Domestic violence death committee makes 15 proposals to government departments and stakeholders

N.B. law society urged to require members, articling students to take domestic violence course
N.B.’s law society is being urged to make its members, articling students take a domestic violence course.

The Domestic Violence Death Review Committee in New Brunswick has posted a report with its recommendations.

Among them is a proposal that the Law Society of New Brunswick include a course for articling students seeking admittance, and a requirement that every LSNB member complete a course on domestic violence as a part of the law society’s Rules on Mandatory Continuing Professional Development.

Other recommendations pertained to providing D/IPV-related education and training to front-line employees, judges, crown prosecutors, family and criminal court lawyers and other lawyers who may represent victims, perpetrators and child victims exposed to domestic/intimate partner violence (D/IPV).

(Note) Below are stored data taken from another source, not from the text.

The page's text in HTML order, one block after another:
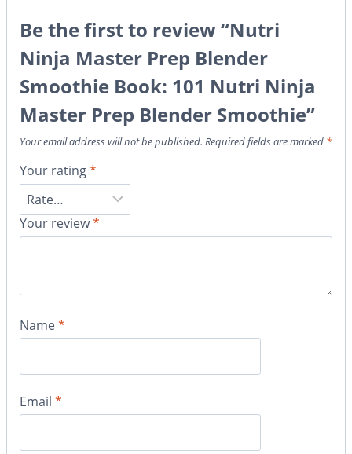
Be the first to review “Nutri
Ninja Master Prep Blender
Smoothie Book: 101 Nutri Ninja
Master Prep Blender Smoothie”
Your email address will not be published. Required fields are marked *
Your rating*
Your review*
Name*
Email *

The committee also urged the improvement of the Love Shouldn’t Hurt public awareness campaign and the establishment of a 24-hour helpline for the public to access information on D/IPV.

“Every case in this report is a tragedy that we must learn from and all the information we can gather will help to inform future discussion on the root causes of domestic homicide, and how we can prevent it in the future,” said Justice and Public Safety Minister Hugh J. Flemming in the news release.

The committee helped Coroner Services by conducting a confidential multi-disciplinary review of deaths arising due to domestic violence and by maintaining a database for these cases, detailing the victims, perpetrators and circumstances involved. The fifteen recommendations in the committee’s report aim to assist in the prevention of domestic violence deaths.

The committee pushed for improvements in identifying and addressing escalating domestic/intimate partner violence and risk of lethality, while keeping in mind the importance of issues related to mental illness. The committee also pushed for improvements in the response of support groups.

The committee recommended a review of policies and procedures to cases where the Mental Health Act is applicable.

The committee also asked for a communication to the effect that the mandatory reporting policy will be upheld in domestic violence incidents, whether children are present or not in the home, and for the sentencing of perpetrators to include evidence-based and regionally accessible programs and services.